[TASK TO CARRY OUT]
Which lines in the data below contain the string "planten"? Show each one.

[EXERCISE DATA]

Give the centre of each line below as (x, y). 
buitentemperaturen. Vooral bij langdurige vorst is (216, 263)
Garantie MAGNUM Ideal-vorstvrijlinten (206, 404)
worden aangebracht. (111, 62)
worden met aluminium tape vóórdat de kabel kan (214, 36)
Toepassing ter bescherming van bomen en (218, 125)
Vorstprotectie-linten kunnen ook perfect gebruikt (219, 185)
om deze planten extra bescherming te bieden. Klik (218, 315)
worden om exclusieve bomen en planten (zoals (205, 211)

--

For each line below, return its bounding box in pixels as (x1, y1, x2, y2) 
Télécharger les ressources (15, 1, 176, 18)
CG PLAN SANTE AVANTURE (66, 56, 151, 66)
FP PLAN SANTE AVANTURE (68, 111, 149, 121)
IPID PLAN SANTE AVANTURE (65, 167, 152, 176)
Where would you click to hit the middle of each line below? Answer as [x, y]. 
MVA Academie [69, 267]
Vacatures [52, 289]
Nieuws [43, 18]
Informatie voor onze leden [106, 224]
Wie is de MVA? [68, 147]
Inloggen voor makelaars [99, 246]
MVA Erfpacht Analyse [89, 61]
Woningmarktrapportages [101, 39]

[RESPONSE]
om deze planten extra bescherming te bieden. Klik (218, 315)
worden om exclusieve bomen en planten (zoals (205, 211)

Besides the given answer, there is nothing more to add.